To find the linear model using least-squares regression, we need to calculate the slope (m) and y-intercept (b) of the equation y = mx + b.
Step 1: Calculate the mean of the x-values (years) and the mean of the y-values (total sales).

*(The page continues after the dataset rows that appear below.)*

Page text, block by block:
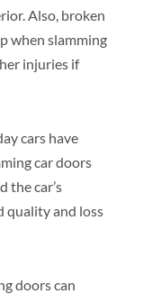
Also, broken
when slamming
injuries if
cars have
car doors
the car’s
quality and loss
doors can
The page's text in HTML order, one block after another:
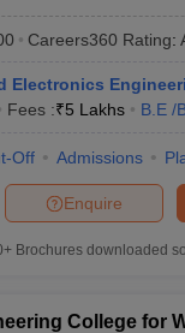
Careers360 Rating:
Electronics
Fees :₹5 Lakhs B.E /
Off Admissions
Enquire
Brochures downloaded
College for
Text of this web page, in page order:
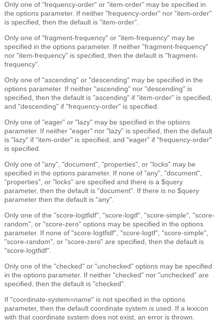
Only one of "frequency-order" or "item-order" may be specified in
the options parameter. If neither "frequency-order" nor "item-order"
is specified, then the default is "item-order".
Only one of "fragment-frequency" or "item-frequency" may be
specified in the options parameter. If neither "fragment-frequency"
nor "item-frequency" is specified, then the default is "fragment-
frequency".
Only one of "ascending" or "descending" may be specified in the
options parameter. If neither "ascending" nor "descending" is
specified, then the default is "ascending" if "item-order" is specified,
and "descending" if "frequency-order" is specified.
Only one of "eager" or "lazy" may be specified in the options
parameter. If neither "eager" nor "lazy" is specified, then the default
is "lazy" if "item-order" is specified, and "eager" if "frequency-order"
is specified.
Only one of "any", "document", "properties", or "locks" may be
specified in the options parameter. If none of "any", "document",
"properties", or "locks" are specified and there is a $query
parameter, then the default is "document". If there is no $query
parameter then the default is "any".
Only one of the "score-logtfidf", "score-logtf", "score-simple", "score-
random", or "score-zero" options may be specified in the options
parameter. If none of "score-logtfidf", "score-logtf", "score-simple",
"score-random", or "score-zero" are specified, then the default is
"score-logtfidf".
Only one of the "checked" or "unchecked" options may be specified
in the options parameter. If neither "checked" nor "unchecked" are
specified, then the default is "checked".
If "coordinate-system=name" is not specified in the options
parameter, then the default coordinate system is used. If a lexicon
with that coordinate system does not exist, an error is thrown.
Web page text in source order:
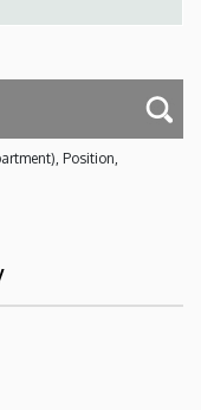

Mean of x (years) = (2006 + 2007 + 2008 + 2009 + 2010 + 2011) / 6 = 12051 / 6 = 2008.5
Mean of y (total sales) = (178.8 + 181.1 + 182.7 + 183.9 + 184.9 + 185.7) / 6 = 1097.1 / 6 = 182.85
Step 2: Calculate the deviations from the mean for both x and y.
(2006 - 2008.5) = -2.5
(2007 - 2008.5) = -1.5
(2008 - 2008.5) = -0.5
(2009 - 2008.5) = 0.5
(2010 - 2008.5) = 1.5
(2011 - 2008.5) = 2.5
(178.8 - 182.85) = -4.05
(181.1 - 182.85) = -1.75
(182.7 - 182.85) = -0.15
(183.9 - 182.85) = 1.05
(184.9 - 182.85) = 2.05
(185.7 - 182.85) = 2.85
Step 3: Calculate the product of the deviations for x and y.
(-2.5)(-4.05) = 10.125
(-1.5)(-1.75) = 2.625
(-0.5)(-0.15) = 0.075
(0.5)(1.05) = 0.525
(1.5)(2.05) = 3.075
(2.5)(2.85) = 7.125
Step 4: Calculate the sum of the deviations and deviations squared for x.
Σ(x - mean of x) = -2.5 + (-1.5) + (-0.5) + 0.5 + 1.5 + 2.5 = 0
Σ(x - mean of x)^2 = (-2.5)^2 + (-1.5)^2 + (-0.5)^2 + 0.5^2 + 1.5^2 + 2.5^2 = 22.5
Step 5: Calculate the slope (m).
m = Σ((x - mean of x)(y - mean of y)) / Σ((x - mean of x)^2)
m = (10.125 + 2.625 + 0.075 + 0.525 + 3.075 + 7.125) / 22.5
m = 23.55 / 22.5
m ≈ 1.047
Step 6: Calculate the y-intercept (b).
b = mean of y - (m * mean of x)
b = 182.85 - (1.047 * 2008.5)
b ≈ -1003.763
The linear model for the data is:
y = 1.047x - 1003.763
(a) To find the linear model for the data with x = 6 corresponding to the year 2006, we substitute x = 6 into the equation.
y = 1.047(6) - 1003.763
y ≈ -997.884
(b) To estimate the total sales for the year 2015, we substitute x = 2015 into the equation.
y = 1.047(2015) - 1003.763
y ≈ 1082.732
So, the estimated total sales for the year 2015 is approximately 1082.732 billion dollars.
y = 1.35x + 171.41
I apologize for the previous incorrect response.
The correct linear model using least-squares regression for the given data is:
y = 1.35x + 171.41
(a) To find the linear model for the data with x = 6 corresponding to the year 2006, we substitute x = 6 into the equation:
y = 1.35(6) + 171.41
y = 8.10 + 171.41
y ≈ 179.51 billion dollars
(b) To estimate the total sales for the year 2015, we substitute x = 2015 into the equation:
y = 1.35(2015) + 171.41
y = 2715.25 + 171.41
y ≈ 2886.66 billion dollars
Therefore, the estimated total sales for the year 2015 is approximately 2886.66 billion dollars.